Interpreting the United States Constitution and its applicability to specific cases is ultimately the responsibility of the United States Supreme Court. Throughout its history, the Supreme Court has rendered thousands of decisions, and while some of those decisions have arguably treated the Constitution as a living document, in other decisions, the Court has taken a more constrained view of that text. As a judge on the Nevada Court of Appeals, I will be bound to uphold and apply the Constitution as it has been interpreted by the United States Supreme Court.
Under what circumstances would you recuse yourself from a case?

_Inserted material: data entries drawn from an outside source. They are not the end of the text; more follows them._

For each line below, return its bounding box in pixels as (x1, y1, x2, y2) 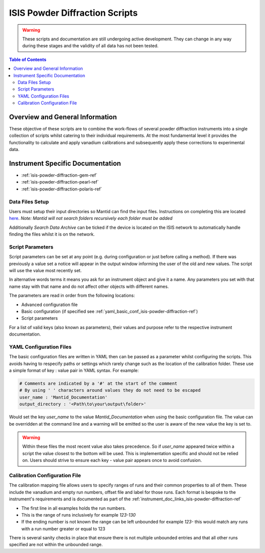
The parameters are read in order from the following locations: (9, 293, 135, 299)
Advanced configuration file (21, 302, 78, 307)
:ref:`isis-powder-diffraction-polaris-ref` (21, 186, 103, 192)
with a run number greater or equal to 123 (21, 525, 106, 531)
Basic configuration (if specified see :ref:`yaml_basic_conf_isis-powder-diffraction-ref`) (21, 308, 198, 314)
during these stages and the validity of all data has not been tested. (22, 43, 159, 49)
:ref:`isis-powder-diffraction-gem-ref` (21, 172, 98, 178)
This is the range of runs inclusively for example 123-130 (21, 512, 136, 518)
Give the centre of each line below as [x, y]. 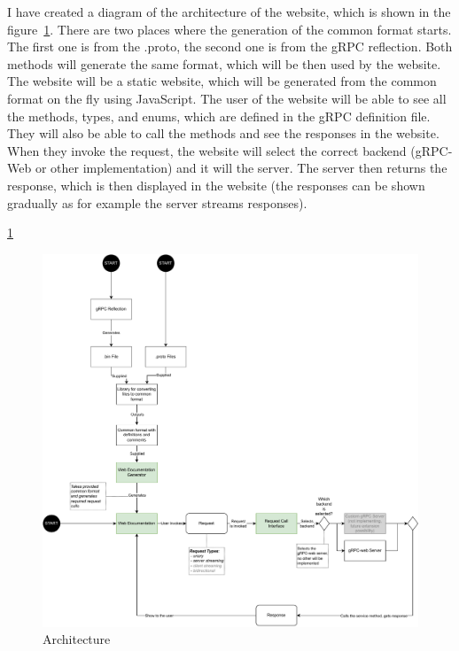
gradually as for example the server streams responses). [157, 202]
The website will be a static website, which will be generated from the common [222, 81]
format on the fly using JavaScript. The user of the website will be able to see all [227, 98]
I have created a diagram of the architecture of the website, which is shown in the [229, 12]
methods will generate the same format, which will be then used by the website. [224, 63]
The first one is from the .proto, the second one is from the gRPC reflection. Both [230, 46]
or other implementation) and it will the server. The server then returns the [241, 168]
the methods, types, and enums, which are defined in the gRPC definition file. [219, 116]
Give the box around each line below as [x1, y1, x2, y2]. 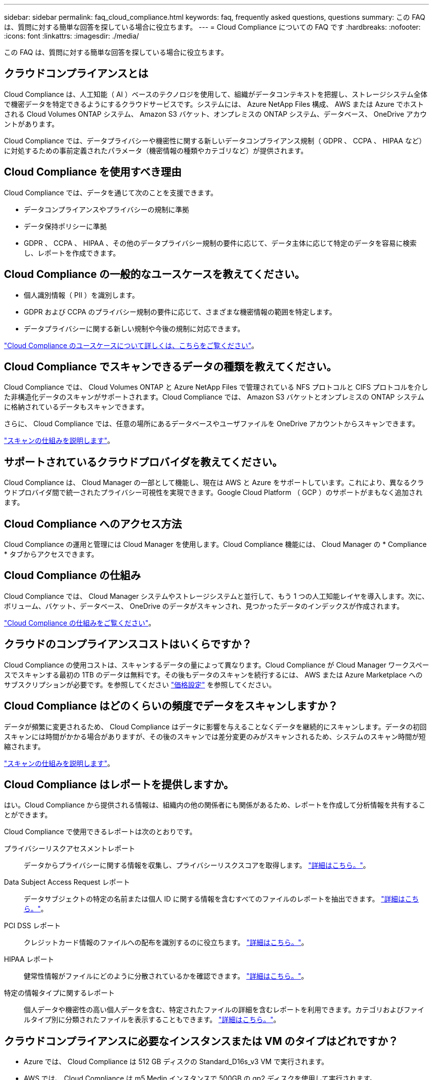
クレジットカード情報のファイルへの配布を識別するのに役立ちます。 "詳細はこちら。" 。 [24, 938, 308, 947]
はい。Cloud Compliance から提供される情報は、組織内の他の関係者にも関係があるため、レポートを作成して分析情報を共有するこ [4, 801, 426, 810]
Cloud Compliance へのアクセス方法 [4, 517, 182, 530]
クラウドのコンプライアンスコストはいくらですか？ [4, 638, 252, 651]
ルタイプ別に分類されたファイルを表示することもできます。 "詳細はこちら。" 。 [24, 1015, 281, 1024]
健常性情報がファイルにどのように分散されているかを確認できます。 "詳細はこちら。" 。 [24, 972, 308, 981]
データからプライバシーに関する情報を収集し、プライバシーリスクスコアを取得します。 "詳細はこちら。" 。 [24, 861, 370, 870]
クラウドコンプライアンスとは [4, 67, 149, 80]
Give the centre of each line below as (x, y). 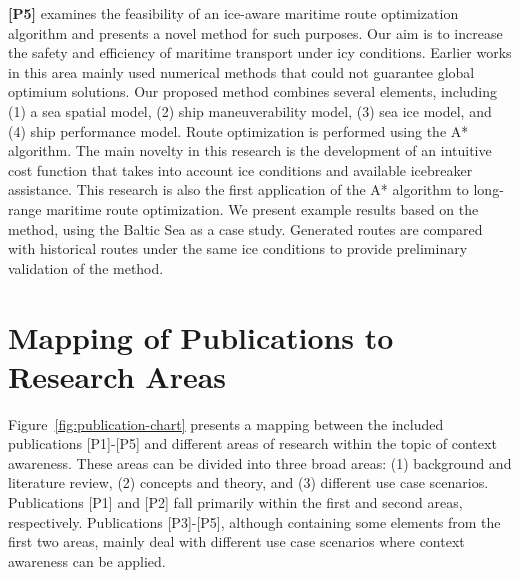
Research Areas (117, 375)
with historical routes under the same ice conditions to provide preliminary (238, 248)
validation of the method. (86, 267)
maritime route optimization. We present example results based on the (262, 208)
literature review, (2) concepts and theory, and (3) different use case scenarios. (248, 482)
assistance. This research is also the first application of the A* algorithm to (238, 189)
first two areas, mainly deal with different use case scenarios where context (236, 541)
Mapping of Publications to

Impartiality is a core principle of the judiciary. As a judge, I will be guided by the Nevada Code of Judicial Conduct, Rule 2.11, which governs disqualifications. While I cannot opine as to every circumstance that would require recusal, I can say that I would recuse from any cases in which my husband, a Chief Deputy Public Defender, appears personally as counsel of record.
I would also recuse from cases where the Clark County Defenders Union (CCDU) is named as a party, given my membership on the CCDU Board of Directors, my husband’s membership on the CCDU Board of Directors, and our involvement in founding the organization.
Rio Lacanlale is the Las Vegas correspondent for the Reno Gazette Journal and the USA Today Network. Contact her at rlacanlale@gannett.com or on Twitter @riolacanlale. Support local journalism by subscribing to the RGJ today.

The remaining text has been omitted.